**Required action**
Using the data below, work out how many of its lines contain "broker", and give that number with nothing added.

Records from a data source
▼

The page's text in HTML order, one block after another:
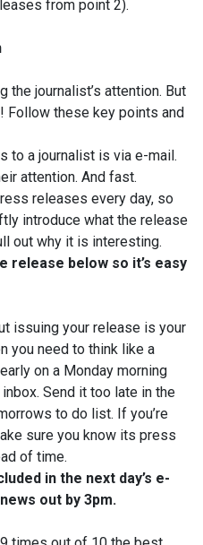
from point 2).
the journalist’s attention. But
Follow these key points and
to a journalist is via e-mail.
attention. And fast.
releases every day, so
introduce what the release
out why it is interesting.
release below so it’s easy
issuing your release is your
you need to think like a
on a Monday morning
Send it too late in the
to do list. If you’re
sure you know its press
of time.
in the next day’s e-
out by 3pm.
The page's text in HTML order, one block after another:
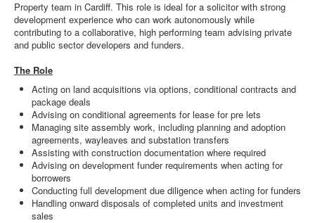
Property team in Cardiff. This role is ideal for a solicitor with strong
development experience who can work autonomously while
contributing to a collaborative, high performing team advising private
and public sector developers and funders.
The Role
Acting on land acquisitions via options, conditional contracts and
package deals
Advising on conditional agreements for lease for pre lets
Managing site assembly work, including planning and adoption
agreements, wayleaves and substation transfers
Assisting with construction documentation where required
Advising on development funder requirements when acting for
borrowers
Conducting full development due diligence when acting for funders
Handling onward disposals of completed units and investment
sales
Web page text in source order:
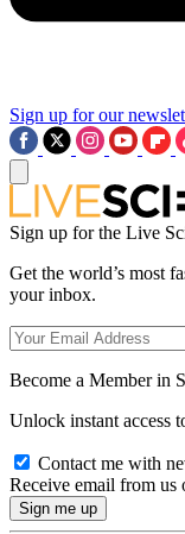
Sign up for our
Sign up for the Live
Get the world’s most
your inbox.
Become a Member in
Unlock instant access
Contact me with
Receive email from us
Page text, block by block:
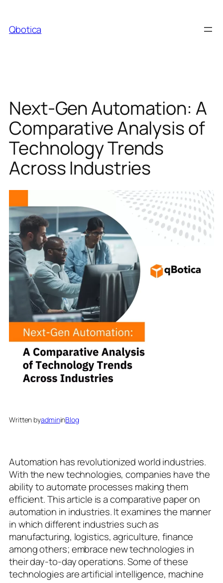
content
Qbotica
Next-Gen Automation: A
Comparative Analysis of
Technology Trends
Across Industries
Written byadmininBlog
Automation has revolutionized world industries.
With the new technologies, companies have the
ability to automate processes making them
efficient. This article is a comparative paper on
automation in industries. It examines the manner
in which different industries such as
manufacturing, logistics, agriculture, finance
among others; embrace new technologies in
their day-to-day operations. Some of these
technologies are artificial intelligence, machine
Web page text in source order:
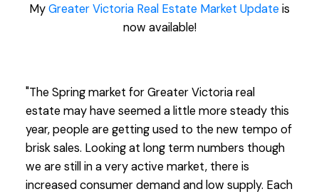
MyGreater Victoria Real Estate Market Updateis
now available!
"The Spring market for Greater Victoria real
estate may have seemed a little more steady this
year, people are getting used to the new tempo of
brisk sales. Looking at long term numbers though
we are still in a very active market, there is
increased consumer demand and low supply. Each
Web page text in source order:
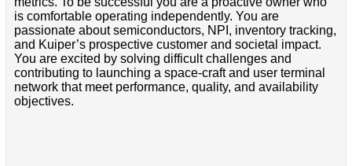
is comfortable operating independently. You are
passionate about semiconductors, NPI, inventory tracking,
and Kuiper’s prospective customer and societal impact.
You are excited by solving difficult challenges and
contributing to launching a space-craft and user terminal
network that meet performance, quality, and availability
objectives.
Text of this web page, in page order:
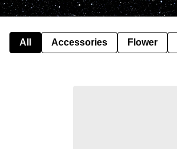
All Accessories Flower
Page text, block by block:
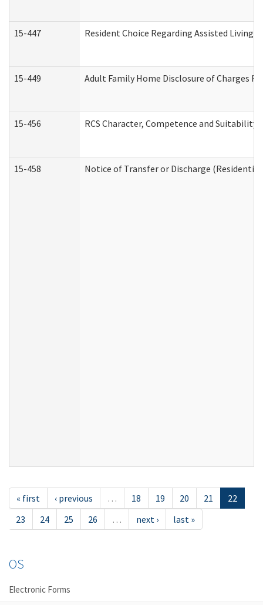
15-447 Resident Choice Regarding Assisted Living
15-449 Adult Family Home Disclosure of Charges
15-456 RCS Character, Competence and
15-458 Notice of Transfer or Discharge (Residential
« first ‹ previous … 18 19 20 21
22
23
24 25 26 … next › last »
OS
Electronic Forms
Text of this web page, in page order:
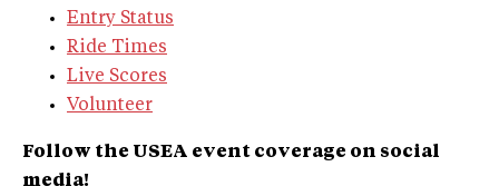
Entry Status
Ride Times
Live Scores
Volunteer
Follow the USEA event coverage on social
media!
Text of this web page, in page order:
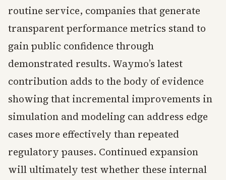
routine service, companies that generate
transparent performance metrics stand to
gain public confidence through
demonstrated results. Waymo’s latest
contribution adds to the body of evidence
showing that incremental improvements in
simulation and modeling can address edge
cases more effectively than repeated
regulatory pauses. Continued expansion
will ultimately test whether these internal
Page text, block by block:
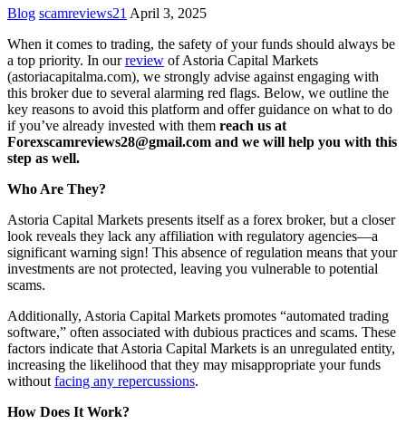
Blog scamreviews21 April 3, 2025
When it comes to trading, the safety of your funds should always be
a top priority. In ourreview of Astoria Capital Markets
(astoriacapitalma.com), we strongly advise against engaging with
this broker due to several alarming red flags. Below, we outline the
key reasons to avoid this platform and offer guidance on what to do
if you’ve already invested with them reach us at
Forexscamreviews28@gmail.com and we will help you with this
step as well.
Who Are They?
Astoria Capital Markets presents itself as a forex broker, but a closer
look reveals they lack any affiliation with regulatory agencies—a
significant warning sign! This absence of regulation means that your
investments are not protected, leaving you vulnerable to potential
scams.
Additionally, Astoria Capital Markets promotes “automated trading
software,” often associated with dubious practices and scams. These
factors indicate that Astoria Capital Markets is an unregulated entity,
increasing the likelihood that they may misappropriate your funds
without facing any repercussions.
How Does It Work?
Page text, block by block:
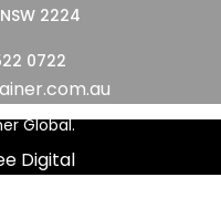
2224
0722
Global.
Digital
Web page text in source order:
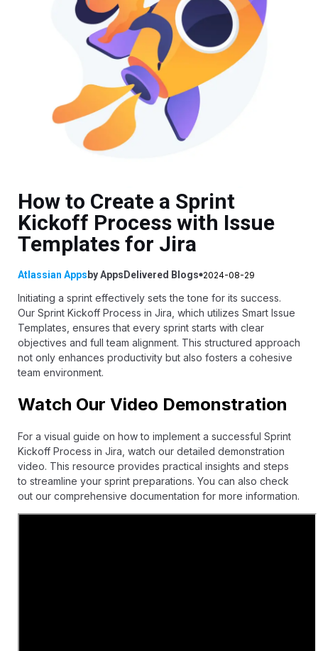
How to Create a Sprint
Kickoff Process with Issue
Templates for Jira
Atlassian Apps byAppsDelivered Blogs 2024-08-29
Initiating a sprint effectively sets the tone for its success.
Our Sprint Kickoff Process in Jira, which utilizes Smart Issue
Templates , ensures that every sprint starts with clear
objectives and full team alignment. This structured approach
not only enhances productivity but also fosters a cohesive
team environment.
Watch Our Video Demonstration
For a visual guide on how to implement a successful Sprint
Kickoff Process in Jira, watch our detailed demonstration
video. This resource provides practical insights and steps
to streamline your sprint preparations. You can also check
out our comprehensive documentation for more information.
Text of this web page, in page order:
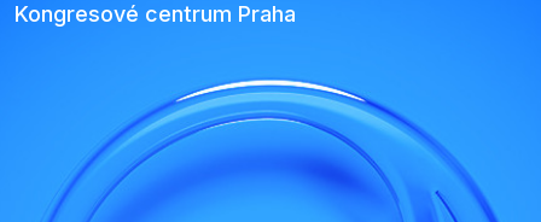
Kongresové centrum Praha
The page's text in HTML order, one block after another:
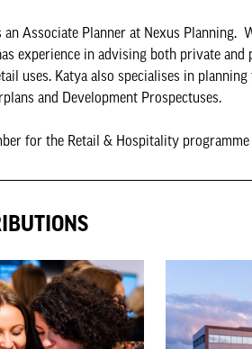
an Associate Planner at Nexus
experience in advising both private
uses. Katya also specialises in
and Development Prospectuses.
for the Retail & Hospitality

▲

**Output of the exercise**
2